Noticia gulped for air, and continued.
“I became very weak. I developed fevers and chest tightness and coughing.” As if to accent that point, Noticia cleared her throat and a fit of coughing ensued.
“Initially she thought she had TB,” Kidenya explained while Noticia rested. “We started to treat her for TB, and at first she responded. But then after a month the coughing returned and she had large swellings on her cervix.”
Noticia whispered something in Swahili, and Kidenya told the visitor, “She is saying that she knew it wasn't TB. Now, she says, she is twenty-three years old but she feels as if she is a hundred. She is feeling weak, her limbs cannot carry her body. She feels like sleeping all the time.”
With obvious reluctance, Noticia related the story of her travels to Kenya, her work in Sofia Town, and the typist job she had recently been forced to quit because she was too weak to push the keys.
As Noticia finished, Tkimalenka spoke softly to the inert form lying on the ground, then replaced her sheet. Noticia watched anxiously, and seemed
relieved when Tkimalenka assured her the other patient was still alive.
Outside the cell Kidenya and Tkimalenka agreed that both women would be dead before the end of the week.
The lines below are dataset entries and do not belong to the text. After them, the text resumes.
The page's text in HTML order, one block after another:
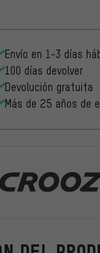
Envío en 1-3 días
100 días devolver
Devolución gratuita
Más de 25 años de
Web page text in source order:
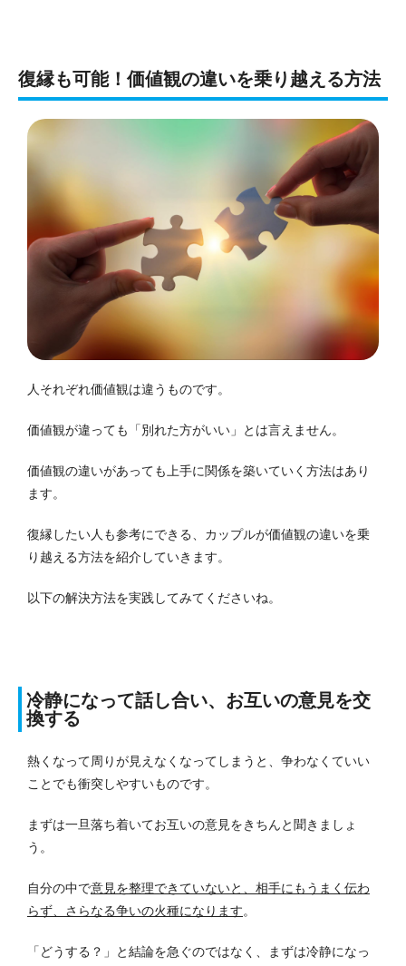
復縁も可能！価値観の違いを乗り越える方法
人それぞれ価値観は違うものです。
価値観が違っても「別れた方がいい」とは言えません。
価値観の違いがあっても上手に関係を築いていく方法はあり
ます。
復縁したい人も参考にできる、カップルが価値観の違いを乗
り越える方法を紹介していきます。
以下の解決方法を実践してみてくださいね。
冷静になって話し合い、お互いの意見を交
換する
熱くなって周りが見えなくなってしまうと、争わなくていい
ことでも衝突しやすいものです。
まずは一旦落ち着いてお互いの意見をきちんと聞きましょ
う。
自分の中で意見を整理できていないと、相手にもうまく伝わ
らず、さらなる争いの火種になります。
「どうする？」と結論を急ぐのではなく、まずは冷静になっ
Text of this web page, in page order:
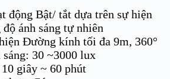
động Bật/ tắt dựa trên sự hiện
ánh sáng tự nhiên
Đường kính tối đa 9m, 360°
30 ~3000 lux
giây ~ 60 phút
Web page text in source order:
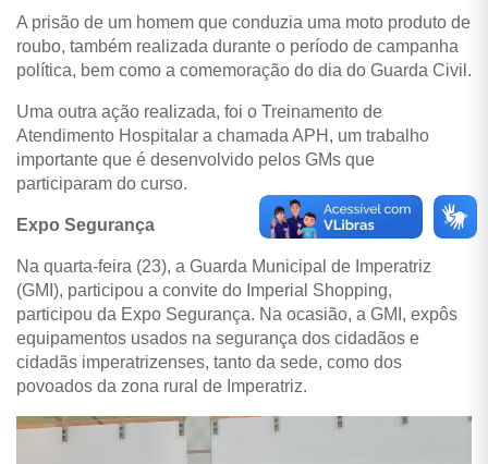
A prisão de um homem que conduzia uma moto produto de
roubo, também realizada durante o período de campanha
política, bem como a comemoração do dia do Guarda Civil.
Uma outra ação realizada, foi o Treinamento de
Atendimento Hospitalar a chamada APH, um trabalho
importante que é desenvolvido pelos GMs que
participaram do curso.
Expo Segurança
Na quarta-feira (23), a Guarda Municipal de Imperatriz
(GMI), participou a convite do Imperial Shopping,
participou da Expo Segurança. Na ocasião, a GMI, expôs
equipamentos usados na segurança dos cidadãos e
cidadãs imperatrizenses, tanto da sede, como dos
povoados da zona rural de Imperatriz.
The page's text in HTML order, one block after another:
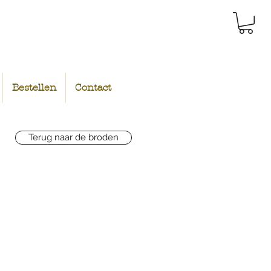
Bestellen Contact
Terug naar de broden
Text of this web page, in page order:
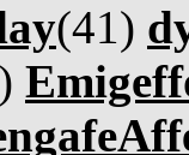
(41)
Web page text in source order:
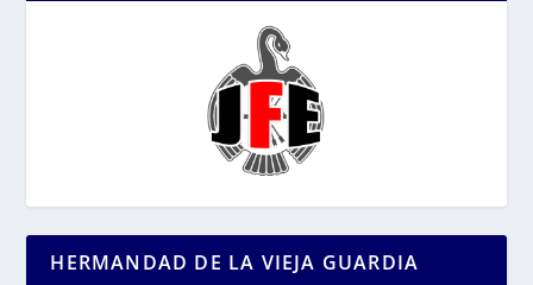
HERMANDAD DE LA VIEJA GUARDIA
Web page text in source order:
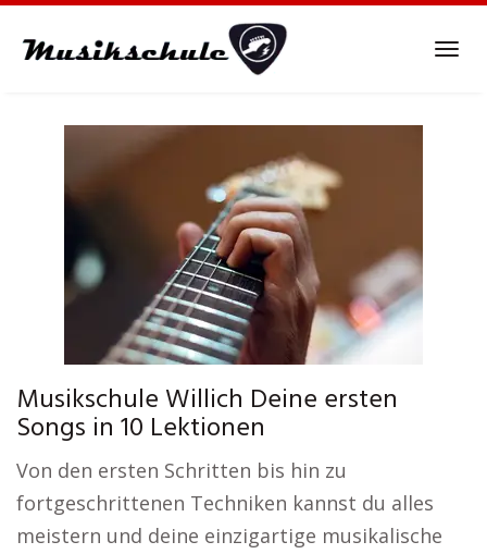
Musikschule Willich Deine ersten
Songs in 10 Lektionen
Von den ersten Schritten bis hin zu
fortgeschrittenen Techniken kannst du alles
meistern und deine einzigartige musikalische
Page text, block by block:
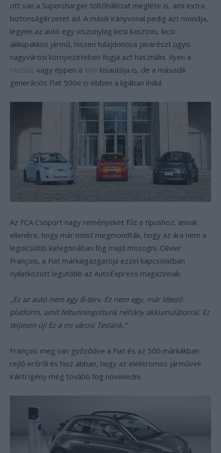
ott van a Supercharger töltőhálózat megléte is, ami extra
biztonságérzetet ad. A másik irányvonal pedig azt mondja,
legyen az autó egy viszonylag kicsi kasztnis, kicsi
akkupakkos jármű, hiszen tulajdonosa javarészt úgyis
nagyvárosi környezeteben fogja azt használni. Ilyen a
Mazda, vagy éppen a Mini kisautója is, de a második
generációs Fiat 500e is ebben a ligában indul.
Az FCA Csoport nagy reményeket fűz a típushoz, annak
ellenére, hogy már most megmondták, hogy az ára nem a
legolcsóbb kategóriában fog majd mozogni. Olivier
François, a Fiat márkaigazgatója ezzel kapcsolatban
nyilatkozott legutóbb az AutoExpress magazinnak:
„Ez az autó nem egy B-terv. Ez nem egy, már létező
platform, amit feltunningoltunk néhány akkumulátorral. Ez
teljesen új! Ez a mi városi Teslánk.”
François meg van győződve a Fiat és az 500 márkákban
rejlő erőről és hisz abban, hogy az elektromos járművek
iránti igény még tovább fog növekedni.
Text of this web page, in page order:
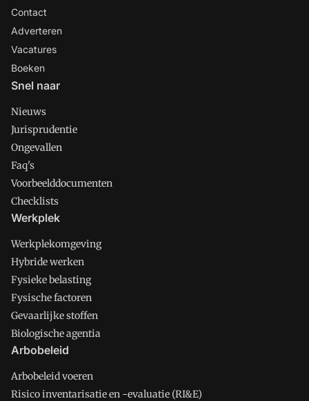
Contact
Adverteren
Vacatures
Boeken
Snel naar
Nieuws
Jurisprudentie
Ongevallen
Faq's
Voorbeelddocumenten
Checklists
Werkplek
Werkplekomgeving
Hybride werken
Fysieke belasting
Fysische factoren
Gevaarlijke stoffen
Biologische agentia
Arbobeleid
Arbobeleid voeren
Risico inventarisatie en -evaluatie (RI&E)
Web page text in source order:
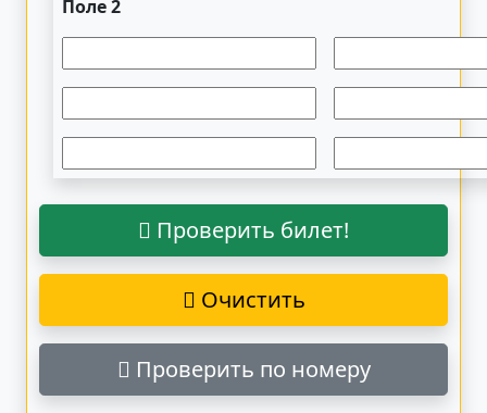
Поле 2
Проверить билет!
Очистить
Проверить по номеру
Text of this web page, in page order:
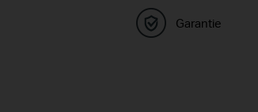
Garantie
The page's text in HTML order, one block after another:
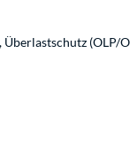
(OLP/
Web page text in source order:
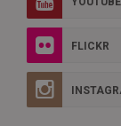
FLICKR
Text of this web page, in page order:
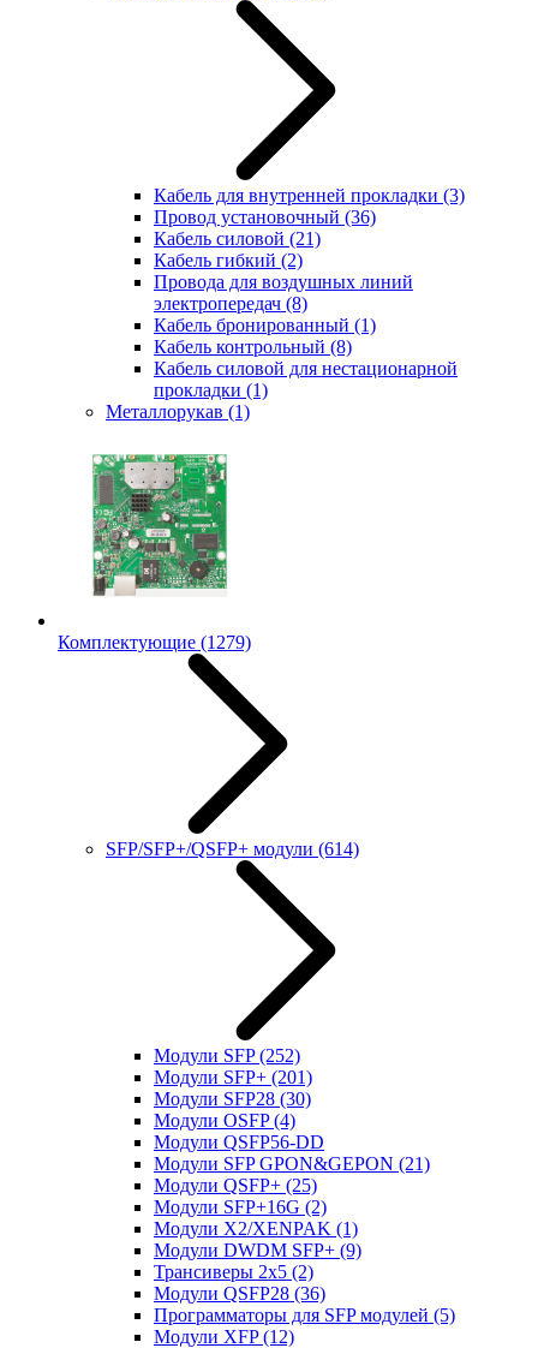
Кабель для внутренней прокладки (3)
Провод установочный (36)
Кабель силовой (21)
Кабель гибкий (2)
Провода для воздушных линий
электропередач (8)
Кабель бронированный (1)
Кабель контрольный (8)
Кабель силовой для нестационарной
прокладки (1)
Металлорукав (1)
Комплектующие (1279)
SFP/SFP+/QSFP+ модули (614)
Модули SFP(252)
Модули SFP+ (201)
Модули SFP28 (30)
Модули OSFP(4)
Модули QSFP56-DD
Модули SFP GPON&GEPON (21)
Модули QSFP+ (25)
Модули SFP+16G (2)
Модули X2/XENPAK (1)
Модули DWDM SFP+ (9)
Трансиверы 2x5 (2)
Модули QSFP28 (36)
Программаторы для SFP модулей (5)
Модули XFP(12)
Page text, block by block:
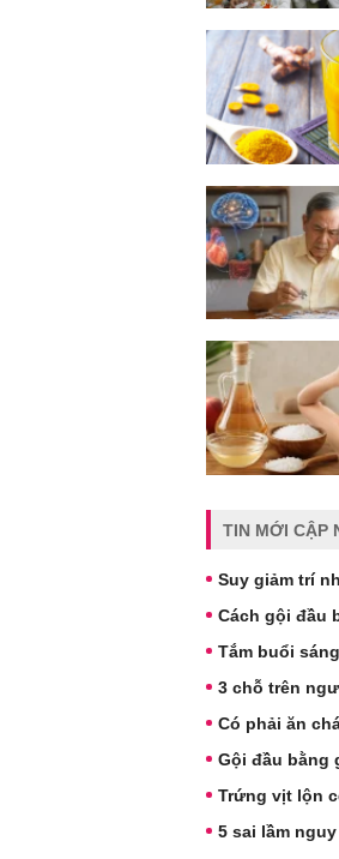
TIN MỚI CẬP
Suy giảm trí
Cách gội đầu
Tắm buổi
3 chỗ trên
Có phải ăn
Gội đầu bằng
Trứng vịt lộn
5 sai lầm
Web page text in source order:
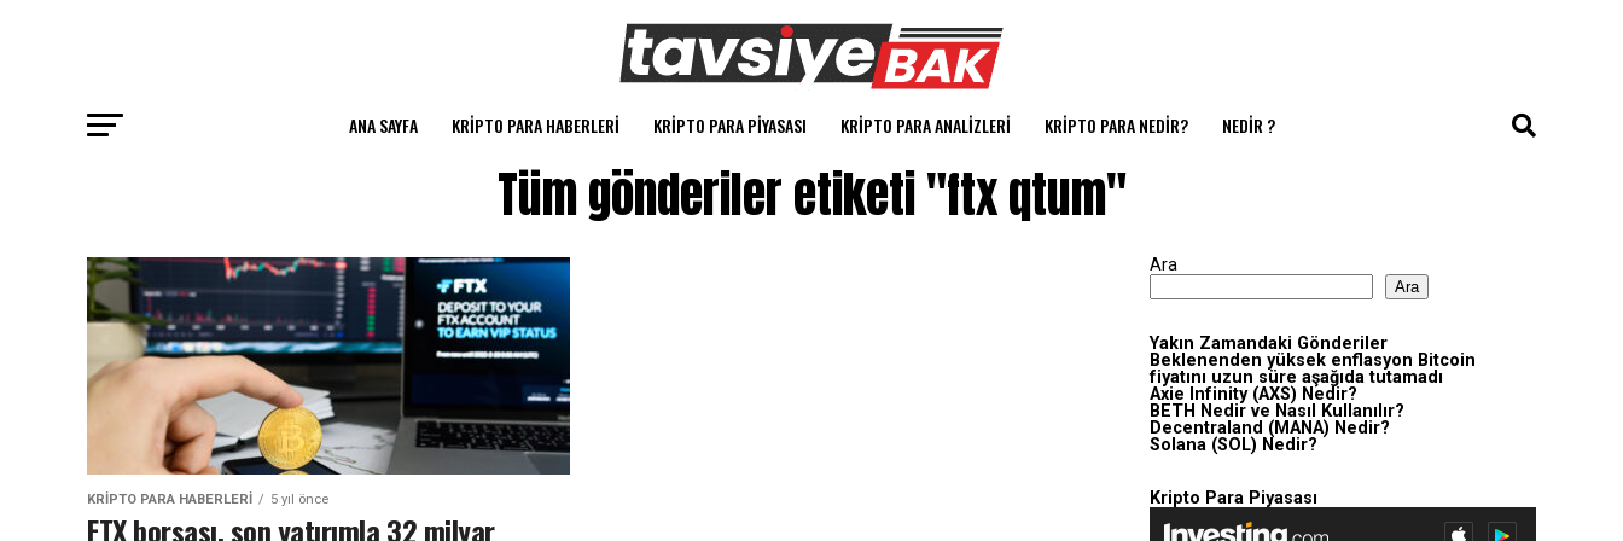
ANA SAYFA KRIPTO PARA HABERLERI KRIPTO PARA PIYASASI KRIPTO PARA ANALIZLERI KRIPTO PARA NEDIR? NEDIR ?
Tüm gönderiler etiketi "ftx qtum"
KRIPTO PARA HABERLERI 5 yıl önce
FTX borsası, son yatırımla 32 milyar
Ara
Ara
Yakın Zamandaki Gönderiler
Beklenenden yüksek enflasyon Bitcoin
fiyatını uzun süre aşağıda tutamadı
Axie Infinity (AXS) Nedir?
BETH Nedir ve Nasıl Kullanılır?
Decentraland (MANA) Nedir?
Solana (SOL) Nedir?
Kripto Para Piyasası
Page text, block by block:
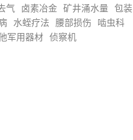
气 卤素冶金 矿井涌水量 包装
水蛭疗法 腰部损伤
啮虫科
军用器材 侦察机
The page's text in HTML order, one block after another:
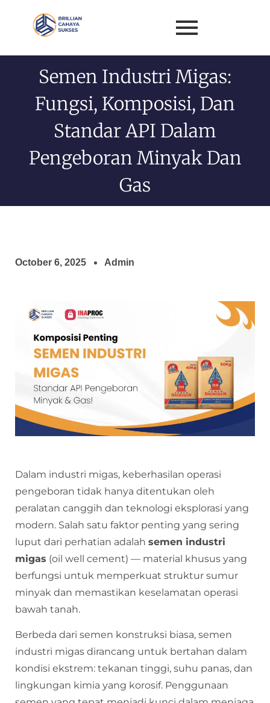
Semen Industri Migas:
Fungsi, Komposisi, Dan
Standar API Dalam
Pengeboran Minyak Dan
Gas
October 6, 2025 Admin
Dalam industri migas, keberhasilan operasi
pengeboran tidak hanya ditentukan oleh
peralatan canggih dan teknologi eksplorasi yang
modern. Salah satu faktor penting yang sering
luput dari perhatian adalah semen industri
migas (oil well cement) — material khusus yang
berfungsi untuk memperkuat struktur sumur
minyak dan memastikan keselamatan operasi
bawah tanah.
Berbeda dari semen konstruksi biasa, semen
industri migas dirancang untuk bertahan dalam
kondisi ekstrem: tekanan tinggi, suhu panas, dan
lingkungan kimia yang korosif. Penggunaan

The grim picture repeated itself in one chamber after another, and a social pattern emerged from those willing to discuss their lives before AIDS struck: most of the men were former combatants in the Uganda-Tanzania war and/or traveling salesmen and smugglers who regularly crossed the region's borders to trade with counterparts in neighboring countries; most of the women had worked at some recent time as “disco girls,” barmaids, or prostitutes, and several, like Noticia, had traveled outside the Kagera District to ply their trades.
Mythologies were instantaneous companions of history in the communities surrounding Lakes Victoria, Albert, Edward, and Kivu. Whether people were by nationality Ugandan, Kenyan, Tanzanian, Burundian, Rwandan, or Zairian, they all told tales in early 1985 of bewitched fabric, Juliana's disease or “slim disease,” and the witches, “whores,” or visitors who brought it to their people. The Mhaya women, considered particularly beautiful by the men of the region, were also commonly referred to as prostitutes, and in local Swahili dialect the word
Mhaya
was used interchangeably with the word
kahaba
, prostitute.
“One aspect of that notion is quite true,” Tkimalenka, a Mhayan, said. “You get prostitutes in Dar from all regions. It is fair to say that the majority of prostitutes are coming from this region. But the people who are dying are not all Mhaya. So we can't accept the notion that AIDS is a disease of the Mhaya.”
Still, Bukoba's young men claimed that AIDS was spread by women.
“People are aware of the girls. Afraid of them,” twenty-eight-year-old Henry shouted over music in the Bukoba disco. A bachelor, Henry declared that he had “no intention of getting married. I am looking for a girl, but I can't choose which girl has AIDS or doesn't. I am very afraid, because it is death, you know. No medicine. Perhaps I will wait to marry, wait until there is a cure.”
And the women, most of whom now boycotted the disco, said with equal certitude that the Juliana disease carriers were all men.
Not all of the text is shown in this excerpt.